Posted by: Kathy | December 25, 2009 at 03:06 AM
I see. The Senatorial perquisites include philanthropic gestures with other people's money. That might be noble if it were their money, but it isn't.
Posted by: sailhardy | December 25, 2009 at 11:08 AM
Am I really the only one that understood this article?
The author is not criticizing the list of "pork". He is, I believe, criticizing all of those who's knee-jerk reaction is to assume that all pork is bad pork.
Clearly, to a one, the items listed are positive, health related, necessary additions to the bill, and this was the intention of the author. He was not criticizing them (ahem, Ashley).
Many people also suffer from the incorrect belief that all lobbyists are bad, greedy and evil. Of course, many lobbyists are advocating for good things like climate and environmental protection, workplace safety, etc. Not all lobbyists are money grubbing evil doers; similarly, not all "pork" is necessarily bad.
Interesting though, the fact that most of the criticism in Washington and from the TV pundits for the deal making comes from the Republican right. It was of course, the right's petulant recalcitrance and unwillingness to do anything to help craft this bill that necessitated the Democratic super-majority, empowering Nelson and his ilk to act greedily and unprofessionally as they did. If just a few republicans acted reasonably by contributing to and voting for the bill, the deal makers on the left would have been powerless, and the bill would have been immeasurably better.
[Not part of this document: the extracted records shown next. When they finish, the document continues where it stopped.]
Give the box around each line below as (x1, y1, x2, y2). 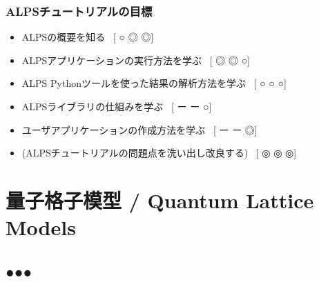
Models (6, 213, 76, 241)
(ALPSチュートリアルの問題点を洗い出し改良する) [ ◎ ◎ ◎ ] (21, 145, 297, 160)
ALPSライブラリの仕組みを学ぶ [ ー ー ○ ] (21, 99, 212, 113)
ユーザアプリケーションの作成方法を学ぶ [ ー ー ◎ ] (21, 122, 258, 137)
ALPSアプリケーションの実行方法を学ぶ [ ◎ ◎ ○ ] (21, 52, 251, 67)
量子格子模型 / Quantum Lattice (6, 185, 314, 214)
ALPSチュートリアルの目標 (6, 2, 153, 19)
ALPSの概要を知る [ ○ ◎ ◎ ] (21, 30, 154, 44)

Posted by: JA | December 25, 2009 at 03:02 PM
This group of 'lawmakers' simply does not have the collective wisdom required to lead this nation. I would ask everyone to think, carefully, when they vote next time. Voting out all encumbents and 'resetting' this democracy, at this point, can do us no harm.
Posted by: andrew nelson | December 26, 2009 at 06:42 PM
The only thing that will cure "pork" is to add term limits, balanced budget and line item veto to the constitution.
Posted by: chatmandu | December 27, 2009 at 09:07 AM
But most of these "pet" causes already have tons of funding.
"promote public awareness about breast cancer risks for young women;"
Is there a woman alive in the US that doesn't know about breast cancer? All those pink ribbons haven't been ignore, I'm pretty sure.
None of these projects are anything but PR and focus groups. There's no actual funding for science, just for more pals of pols.
Posted by: Belinda Gomez | December 28, 2009 at 12:07 PM
I can see it now … over the Holiday break the President entertains the Senate and the House power leaders. The conversation goes something like this ….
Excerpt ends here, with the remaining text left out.